Kim provides emotional counterpoint to Lee’s aggressive shredding on the haegeum, a two-stringed fiddle. Sim plays the tonally rich hyeongeum, a massive, zither-like instrument dating back to the 4th century. While all three musicians play memorable solos, Sim's is the centerpiece of the group. As the hang was essential to Portico Quartet’s neo-jazz, the staccato punch of the hyeongeum epitomizes Jambinai: rhythmically aggressive, modernist, formed from traditional tools. Familiar motifs expressed in unfamiliar timbres may be part of the international hype, but Jambinai is not a traveling museum exhibition, nor is their music emotionally trite. By the final song, the volcanic Connection, the crowd are enraptured.

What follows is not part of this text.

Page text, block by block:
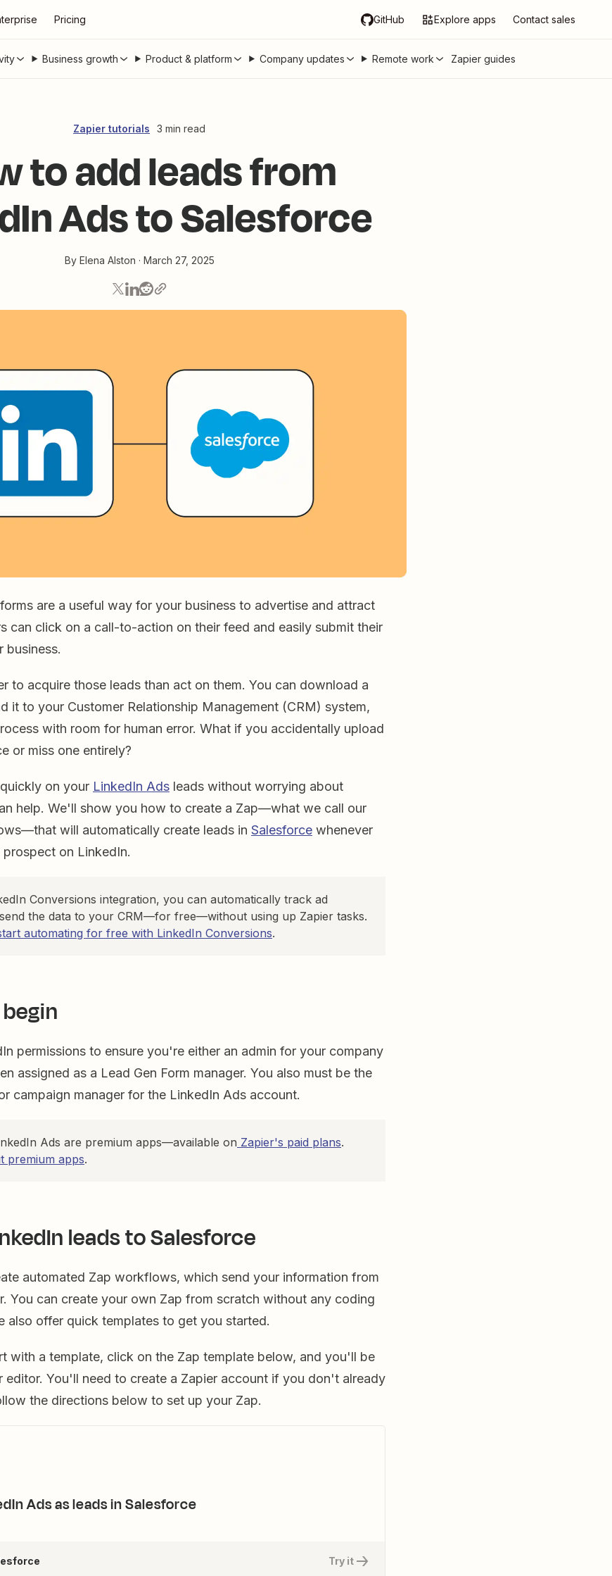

Neck-breaking dynamic shifts – from tender lullabies to bone-crushing breakdowns that rattle the room – are handled impeccably. A few people turn around and mouth 'whoa', as if acting out the kind of 'hyperbolic awe' GIFs shared online. Although they remain seated, each musician’s instrument requires a different body rhythm to play, and their arms dance together like a tortured orchestra. The only extended pause is when Sim needs to restring her instrument, and Lee shares the backstory to They Keep Silence, a roaring epic “full of anger” against the South Korean government’s mishandling of a ferry disaster in 2014, which left 300 schoolchildren dead.

Anger is a universal emotion, one that energizes Jambinai's songs. Tonight, together in anger, the group's music serves as a cathartic release.